Ahh, yes. The notes I wrote down were throwing me off, they weren't in lbs like i was assuming.

 

[HallsofIvy]

Homework Statement

A lobster tank in a restaurant is 8 ft long by 7 ft wide by 2 ft deep. Find the water force on the bottom and on each of the four sides. The density of water is 62.4 lb/ft3.

Homework Equations

Pressure = density * gravity * height
Force = Pressure * Area

The Attempt at a Solution

Force on the bottom = density * gravity * height * area
= 62.4g(2)(56)

It is asking for the Force in Lb
In my book we used integrals for this type of problem but I don't see the point..

There is no point if you are finding the total force on the bottom because the pressure at each point is the same. But if you want to find the total force on the sides, the pressure varies with depth. Imagine a thin strip across a side at a specific height, z, and thickness dz. The pressure is given by the height of water above that height. Since the 2 feet deep, the height of water above z is 2- z. The weight of water pressing down is 64.2(2- z)(dz). That's the force on that strip. To find the total force on the side, integrate that for z going from 0 to 2.

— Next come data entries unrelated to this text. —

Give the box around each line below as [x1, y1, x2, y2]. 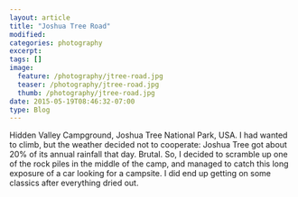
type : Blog [9, 105, 51, 114]
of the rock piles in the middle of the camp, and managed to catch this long [9, 158, 289, 169]
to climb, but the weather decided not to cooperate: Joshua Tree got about [9, 139, 287, 150]
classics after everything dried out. [9, 177, 139, 189]
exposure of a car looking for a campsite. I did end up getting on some [9, 168, 271, 179]
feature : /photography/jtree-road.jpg [17, 72, 164, 81]
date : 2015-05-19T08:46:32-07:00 [9, 96, 135, 106]
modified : [9, 30, 47, 39]

I'm trying to put the answer in webassign.

For the sides would it be the same equation without gravity, as gravity is only in play in the up and down directions?

"Without gravity" there would be no force! A fluid, such as a liquid or a gas, presses in all directions, not just up or down. The sideways force due to water at every point is exactly the same as the downward force, the density times the volume of water above that point.